- Born: 16 January 1943 Gjakova, disputed between Italy and Yugoslavia
- Died: 29 June 2011 (aged 68) Pristina, Kosovo
- Education: University of Pristina
- Occupations: Poet, novelist, author, playwright

= Teki Dervishi =

Albanian writer

Teki Dervishi (16 January 1943 — 29 June 2011) was an Albanian poet, novelist, journalist and playwright.

==Early life and career==
Dervishi was born in Gjakova, in the region disputed between Yugoslavia and Axis-occupied Albania, now part of Kosovo.

After completing his primary education, he was imprisoned for several years at Goli otok, at the age of 17. Dervishi was one of the youngest Albanian prisoners at Goli Otok.
Dervishi finished secondary school in Peja and studied at the University of Pristina.

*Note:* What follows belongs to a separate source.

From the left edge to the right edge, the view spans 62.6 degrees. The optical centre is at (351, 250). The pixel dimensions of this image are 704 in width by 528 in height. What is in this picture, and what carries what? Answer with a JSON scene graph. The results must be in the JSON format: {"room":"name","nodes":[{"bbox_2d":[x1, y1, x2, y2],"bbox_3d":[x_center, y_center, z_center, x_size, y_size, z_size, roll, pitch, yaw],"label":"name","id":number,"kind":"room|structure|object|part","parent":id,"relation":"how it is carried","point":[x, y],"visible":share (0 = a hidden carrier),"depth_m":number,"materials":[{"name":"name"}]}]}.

Besides Dervishi's literary activities, he also worked as a journalist. He worked for the Albanian-language newspaper Flaka e vëllazërimit (The Flame of Fraternity) in Skopje, and was later director and among the founders of the Albanian newspaper Bota sot.

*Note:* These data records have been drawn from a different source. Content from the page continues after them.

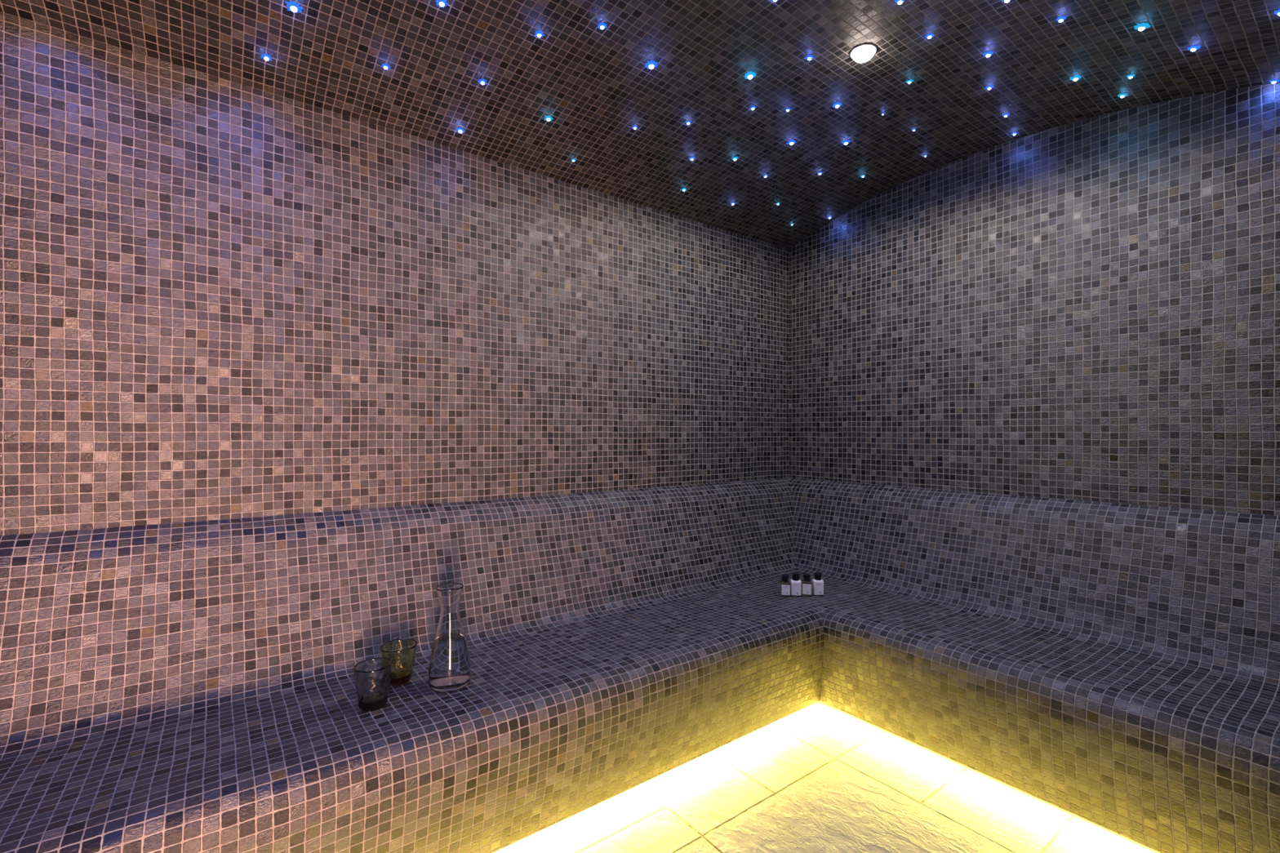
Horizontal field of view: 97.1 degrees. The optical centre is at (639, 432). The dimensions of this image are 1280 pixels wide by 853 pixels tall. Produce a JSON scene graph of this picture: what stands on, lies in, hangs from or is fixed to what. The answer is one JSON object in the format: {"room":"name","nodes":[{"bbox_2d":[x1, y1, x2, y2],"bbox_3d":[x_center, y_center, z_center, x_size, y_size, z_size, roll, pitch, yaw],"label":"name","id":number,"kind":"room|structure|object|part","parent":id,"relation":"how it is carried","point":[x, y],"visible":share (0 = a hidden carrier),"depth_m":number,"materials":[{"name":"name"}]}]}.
{"room":"spa","nodes":[
{"label":"spa","id":0,"kind":"room"},
{"bbox_2d":[0,12,789,535],"bbox_3d":[-0.571,0.035,2.106,3.350,2.050,0.120,0,0,-37],"label":"wall","id":1,"kind":"structure","parent":0,"point":[220,299],"depth_m":1.72,"materials":[{"name":"tile"}]},
{"bbox_2d":[0,0,1279,249],"bbox_3d":[0.022,-1.125,1.313,3.590,0.270,1.936,0,0,-37],"label":"ceiling","id":2,"kind":"structure","parent":0,"point":[595,84],"depth_m":1.70,"materials":[{"name":"tile"}]},
{"bbox_2d":[260,53,271,61],"bbox_3d":[-1.022,-1.024,1.546,0.028,0.013,0.023,0,0,-8],"label":"recessed light","id":3,"kind":"object","parent":2,"relation":"in","point":[266,57],"visible":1,"depth_m":1.54,"materials":[{"name":"blue glass"}]},
{"bbox_2d":[284,0,303,13],"bbox_3d":[-0.870,-1.069,1.425,0.040,0.016,0.033,0,0,-17],"label":"recessed light","id":4,"kind":"object","parent":2,"relation":"in","point":[291,6],"visible":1,"depth_m":1.42,"materials":[{"name":"blue glass"}]},
{"bbox_2d":[381,63,391,70],"bbox_3d":[-0.732,-1.052,1.629,0.021,0.010,0.024,0,0,14],"label":"recessed light","id":5,"kind":"object","parent":2,"relation":"in","point":[384,66],"visible":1,"depth_m":1.63,"materials":[{"name":"blue glass"}]},
{"bbox_2d":[435,0,448,8],"bbox_3d":[-0.511,-1.104,1.456,0.032,0.012,0.030,0,0,36],"label":"recessed light","id":6,"kind":"object","parent":2,"relation":"in","point":[442,3],"visible":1,"depth_m":1.45,"materials":[{"name":"blue glass"}]},
{"bbox_2d":[456,127,465,133],"bbox_3d":[-0.603,-1.013,1.901,0.026,0.013,0.029,0,0,15],"label":"recessed light","id":7,"kind":"object","parent":2,"relation":"in","point":[460,130],"visible":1,"depth_m":1.90,"materials":[{"name":"blue glass"}]},
{"bbox_2d":[477,79,486,84],"bbox_3d":[-0.481,-1.068,1.727,0.029,0.012,0.023,0,0,-8],"label":"recessed light","id":8,"kind":"object","parent":2,"relation":"in","point":[482,82],"visible":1,"depth_m":1.72,"materials":[{"name":"blue glass"}]},
{"bbox_2d":[534,30,544,37],"bbox_3d":[-0.280,-1.109,1.579,0.028,0.010,0.024,0,0,-18],"label":"recessed light","id":9,"kind":"object","parent":2,"relation":"in","point":[539,33],"visible":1,"depth_m":1.58,"materials":[{"name":"blue glass"}]},
{"bbox_2d":[544,115,553,121],"bbox_3d":[-0.307,-1.058,1.910,0.031,0.013,0.026,0,0,-17],"label":"recessed light","id":10,"kind":"object","parent":2,"relation":"in","point":[548,118],"visible":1,"depth_m":1.91,"materials":[{"name":"teal glass"}]},
{"bbox_2d":[597,22,606,29],"bbox_3d":[-0.105,-1.123,1.566,0.028,0.010,0.026,0,0,37],"label":"recessed light","id":11,"kind":"object","parent":2,"relation":"in","point":[602,25],"visible":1,"depth_m":1.56,"materials":[{"name":"blue glass"}]},
{"bbox_2d":[644,60,657,70],"bbox_3d":[0.033,-1.117,1.723,0.041,0.015,0.038,0,0,37],"label":"recessed light","id":12,"kind":"object","parent":2,"relation":"in","point":[651,64],"visible":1,"depth_m":1.72,"materials":[{"name":"blue glass"}]},
{"bbox_2d":[743,71,756,79],"bbox_3d":[0.348,-1.128,1.792,0.041,0.014,0.038,0,0,37],"label":"recessed light","id":13,"kind":"object","parent":2,"relation":"in","point":[749,75],"visible":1,"depth_m":1.79,"materials":[{"name":"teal glass"}]},
{"bbox_2d":[786,139,795,145],"bbox_3d":[0.585,-1.114,2.178,0.034,0.012,0.029,0,0,-18],"label":"recessed light","id":14,"kind":"object","parent":2,"relation":"in","point":[790,142],"visible":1,"depth_m":2.17,"materials":[{"name":"blue glass"}]},
{"bbox_2d":[804,54,813,60],"bbox_3d":[0.516,-1.135,1.718,0.027,0.008,0.023,0,0,-18],"label":"recessed light","id":15,"kind":"object","parent":2,"relation":"in","point":[808,57],"visible":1,"depth_m":1.71,"materials":[{"name":"blue glass"}]},
{"bbox_2d":[831,102,842,108],"bbox_3d":[0.683,-1.132,1.961,0.034,0.011,0.032,0,0,37],"label":"recessed light","id":16,"kind":"object","parent":2,"relation":"in","point":[836,104],"visible":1,"depth_m":1.96,"materials":[{"name":"blue glass"}]},
{"bbox_2d":[841,140,850,145],"bbox_3d":[0.800,-1.125,2.200,0.033,0.011,0.027,0,0,-8],"label":"recessed light","id":17,"kind":"object","parent":2,"relation":"in","point":[845,142],"visible":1,"depth_m":2.19,"materials":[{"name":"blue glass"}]},
{"bbox_2d":[849,43,877,62],"bbox_3d":[0.668,-1.126,1.692,0.078,0.026,0.078,0,2,-37],"label":"recessed light","id":18,"kind":"object","parent":2,"relation":"in","point":[862,53],"visible":1,"depth_m":1.68,"materials":[{"name":"metal"}]},
{"bbox_2d":[894,0,904,4],"bbox_3d":[0.678,-1.124,1.476,0.026,0.010,0.028,0,0,14],"label":"recessed light","id":19,"kind":"object","parent":2,"relation":"in","point":[899,2],"visible":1,"depth_m":1.47,"materials":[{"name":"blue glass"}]},
{"bbox_2d":[905,79,913,84],"bbox_3d":[0.873,-1.134,1.832,0.023,0.007,0.024,0,2,-37],"label":"recessed light","id":20,"kind":"object","parent":2,"relation":"in","point":[910,81],"visible":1,"depth_m":1.83,"materials":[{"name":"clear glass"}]},
{"bbox_2d":[924,33,933,39],"bbox_3d":[0.825,-1.126,1.611,0.026,0.009,0.021,0,0,-8],"label":"recessed light","id":21,"kind":"object","parent":2,"relation":"in","point":[929,36],"visible":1,"depth_m":1.61,"materials":[{"name":"blue glass"}]},
{"bbox_2d":[982,50,993,57],"bbox_3d":[1.031,-1.119,1.676,0.027,0.011,0.030,0,0,14],"label":"recessed light","id":22,"kind":"object","parent":2,"relation":"in","point":[988,54],"visible":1,"depth_m":1.67,"materials":[{"name":"blue glass"}]},
{"bbox_2d":[985,85,994,89],"bbox_3d":[1.142,-1.126,1.851,0.025,0.009,0.021,0,0,-18],"label":"recessed light","id":23,"kind":"object","parent":2,"relation":"in","point":[988,87],"visible":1,"depth_m":1.85,"materials":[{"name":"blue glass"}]},
{"bbox_2d":[1056,15,1066,22],"bbox_3d":[1.115,-1.093,1.498,0.023,0.010,0.025,0,0,14],"label":"recessed light","id":24,"kind":"object","parent":2,"relation":"in","point":[1061,19],"visible":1,"depth_m":1.50,"materials":[{"name":"blue glass"}]},
{"bbox_2d":[1069,75,1081,80],"bbox_3d":[1.359,-1.103,1.764,0.033,0.012,0.027,0,0,-8],"label":"recessed light","id":25,"kind":"object","parent":2,"relation":"in","point":[1076,77],"visible":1,"depth_m":1.76,"materials":[{"name":"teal glass"}]},
{"bbox_2d":[1117,93,1128,97],"bbox_3d":[1.565,-1.093,1.836,0.028,0.011,0.024,0,0,-18],"label":"recessed light","id":26,"kind":"object","parent":2,"relation":"in","point":[1122,95],"visible":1,"depth_m":1.83,"materials":[{"name":"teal glass"}]},
{"bbox_2d":[1126,74,1135,78],"bbox_3d":[1.496,-1.084,1.725,0.022,0.010,0.024,0,0,14],"label":"recessed light","id":27,"kind":"object","parent":2,"relation":"in","point":[1131,76],"visible":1,"depth_m":1.72,"materials":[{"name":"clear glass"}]},
{"bbox_2d":[1133,22,1151,31],"bbox_3d":[1.319,-1.066,1.488,0.037,0.015,0.031,0,0,-17],"label":"recessed light","id":28,"kind":"object","parent":2,"relation":"in","point":[1140,27],"visible":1,"depth_m":1.48,"materials":[{"name":"teal glass"}]},
{"bbox_2d":[1187,44,1201,51],"bbox_3d":[1.518,-1.051,1.550,0.028,0.012,0.027,0,0,36],"label":"recessed light","id":29,"kind":"object","parent":2,"relation":"in","point":[1192,48],"visible":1,"depth_m":1.54,"materials":[{"name":"blue glass"}]},
{"bbox_2d":[1269,79,1279,83],"bbox_3d":[1.844,-1.020,1.644,0.023,0.010,0.022,0,0,36],"label":"recessed light","id":30,"kind":"object","parent":2,"relation":"in","point":[1272,81],"visible":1,"depth_m":1.64,"materials":[{"name":"blue glass"}]},
{"bbox_2d":[1274,8,1279,15],"bbox_3d":[1.536,-1.005,1.353,0.028,0.013,0.027,0,0,36],"label":"recessed light","id":31,"kind":"object","parent":2,"relation":"in","point":[1277,12],"visible":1,"depth_m":1.35,"materials":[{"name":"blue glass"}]},
{"bbox_2d":[493,702,1155,852],"bbox_3d":[0.395,1.120,0.205,4.320,0.120,4.320,0,0,-37],"label":"floor","id":32,"kind":"structure","parent":0,"point":[818,778],"depth_m":1.59,"materials":[{"name":"tile"}]},
{"bbox_2d":[0,477,1279,852],"bbox_3d":[0.022,0.651,1.313,3.346,0.816,1.856,0,0,-37],"label":"bench","id":33,"kind":"object","parent":32,"relation":"on","point":[188,686],"visible":0.98,"depth_m":1.55,"materials":[{"name":"tile"}]},
{"bbox_2d":[353,657,391,711],"bbox_3d":[-0.640,0.605,1.357,0.083,0.098,0.083,0,0,-37],"label":"tumbler","id":34,"kind":"object","parent":33,"relation":"on","point":[372,677],"visible":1,"depth_m":1.33,"materials":[{"name":"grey glass"}]},
{"bbox_2d":[379,639,417,685],"bbox_3d":[-0.639,0.610,1.498,0.091,0.096,0.091,0,0,-37],"label":"tumbler","id":35,"kind":"object","parent":33,"relation":"on","point":[402,652],"visible":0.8,"depth_m":1.47,"materials":[{"name":"green glass"}]},
{"bbox_3d":[-0.456,0.471,1.952,3.346,0.457,0.260,0,0,-37],"label":"backrest","id":36,"kind":"part","parent":33,"relation":"part of","materials":[{"name":"tile"}]},
{"bbox_3d":[-0.338,0.696,1.576,3.086,0.098,0.483,0,0,-37],"label":"seat","id":37,"kind":"part","parent":33,"relation":"part of","materials":[{"name":"tile"}]},
{"bbox_2d":[428,582,471,691],"bbox_3d":[-0.494,0.526,1.470,0.105,0.253,0.105,0,0,21],"label":"carafe","id":38,"kind":"object","parent":33,"relation":"on","point":[450,664],"visible":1,"depth_m":1.44,"materials":[{"name":"clear glass"}]},
{"bbox_3d":[-0.376,0.868,1.308,2.703,0.265,0.100,0,0,-37],"label":"panel","id":39,"kind":"part","parent":33,"relation":"part of","materials":[{"name":"tile"}]},
{"bbox_2d":[779,573,791,596],"bbox_3d":[0.582,0.612,2.266,0.040,0.084,0.031,0,0,6],"label":"toiletry bottle","id":40,"kind":"object","parent":33,"relation":"on","point":[784,584],"visible":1,"depth_m":2.25,"materials":[{"name":"white plastic"}]},
{"bbox_2d":[790,572,801,595],"bbox_3d":[0.625,0.609,2.269,0.040,0.088,0.031,0,0,12],"label":"toiletry bottle","id":41,"kind":"object","parent":33,"relation":"on","point":[796,584],"visible":1,"depth_m":2.26,"materials":[{"name":"white plastic"}]},
{"bbox_2d":[801,573,812,595],"bbox_3d":[0.666,0.608,2.261,0.040,0.085,0.031,0,0,14],"label":"toiletry bottle","id":42,"kind":"object","parent":33,"relation":"on","point":[806,584],"visible":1,"depth_m":2.25,"materials":[{"name":"white plastic"}]},
{"bbox_2d":[812,572,823,595],"bbox_3d":[0.714,0.608,2.272,0.040,0.087,0.031,0,0,0],"label":"toiletry bottle","id":43,"kind":"object","parent":33,"relation":"on","point":[817,583],"visible":0.99,"depth_m":2.26,"materials":[{"name":"white plastic"}]},
{"bbox_3d":[1.258,0.471,2.237,0.260,0.457,1.856,0,0,-37],"label":"backrest","id":44,"kind":"part","parent":33,"relation":"part of","materials":[{"name":"tile"}]},
{"bbox_3d":[1.038,0.696,1.910,0.483,0.098,1.596,0,0,-37],"label":"seat","id":45,"kind":"part","parent":33,"relation":"part of","materials":[{"name":"tile"}]},
{"bbox_3d":[0.999,0.868,1.642,0.100,0.265,1.213,0,0,-37],"label":"panel","id":46,"kind":"part","parent":33,"relation":"part of","materials":[{"name":"tile"}]},
{"bbox_2d":[789,82,1279,515],"bbox_3d":[1.411,-0.040,2.352,0.120,2.200,1.860,0,0,-37],"label":"wall","id":47,"kind":"structure","parent":0,"point":[1088,309],"depth_m":2.07,"materials":[{"name":"tile"}]}
]}

Dervishi also worked as the director of the National Theatre of Kosovo in the 2000s.

== Later life ==
On 29 March 1999, at the outbreak of the NATO intervention in the Kosovo War, Dervishi was reported to have been assassinated. In July of that year, it was confirmed that he was alive.

== Literary works ==
Novels:
- Pirgu i Lartë (The High Tower), 1972
- Padrona, 1973
- Skedarët (The Catalogues), 1974
- Herezia e Dervish Mallutës (The Heresy of Dervish Malluta), 1981
- Palimpsest për Dush Kusarin (Palimpsest For Dush Kusari), 1993

Verse:
- Nimfa (The Nymph), 1970
- Shtëpia e Sëmurë (The Sick House), 1978
- Thashë (I Said), 1981

Theatre plays:
- Pranvera e Librave (The Springtime of Books), 1990
- Zhvarrimi i Pjetër Bogdanit (The Exhumation of Pjetër Bogdani), 1990
- Kufiri me atdhe (The Border with the Fatherland), 1996
- Vojceku (Wozzeck), 1996

==Notes and references==
References:

- "Gone But not Forgotten" (80.9 KiB) by Robert Elsie, The Guardian, Saturday Review, April 3, 1999, page 3.